East Leeds

Club information
- Full name: East Leeds Amateur Rugby League Football Club
- Nickname: Owls
- Colours: Red and White
- Founded: 1979; 47 years ago

Current details
- Ground: Richmond Hill, 81 Easy Road, Leeds, LS9 8QS;
- Competition: National Conference League

= East Leeds A.R.L.F.C. =

English amateur rugby league club

East Leeds are an amateur rugby league football club from Leeds, West Yorkshire. The club currently competes in the National Conference League. The club also operates a number of junior teams.
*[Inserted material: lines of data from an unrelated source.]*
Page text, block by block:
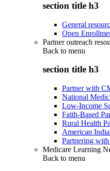
section title h3
General
Open
Partner outreach
Back to menu
section title h3
Partner with
National
Low-Income
Faith-Based
Rural Health
American
Partnering
Medicare Learning
Back to menu

Founded by Glen Davies and Rod Keeligan, East Leeds ARLC began life in 1979 as an under-11’s team. Run from the Black Dog Pub they were called the Black Dog Pups. When the teams expanded the next season it moved to East Leeds Working Men’s club. The club closed in 2008, leaving East Leeds ARLFC playing out of Harehills Liberal Club. In 2010 the team got funding and took ownership of the building previously owned by East Leeds Working men’s club. The building is owned by a registered charity called East Leeds Community Sports Club Registered Charity Number 1137140

==Notable players==
Leroy Rivett,
Richie Mathers,
Danny McGuire,
Chris Clarkson, Mikołaj Olędzki, Lois Forsell, Rob Roberts, Sam Eseh and Cai Taylor-Wray.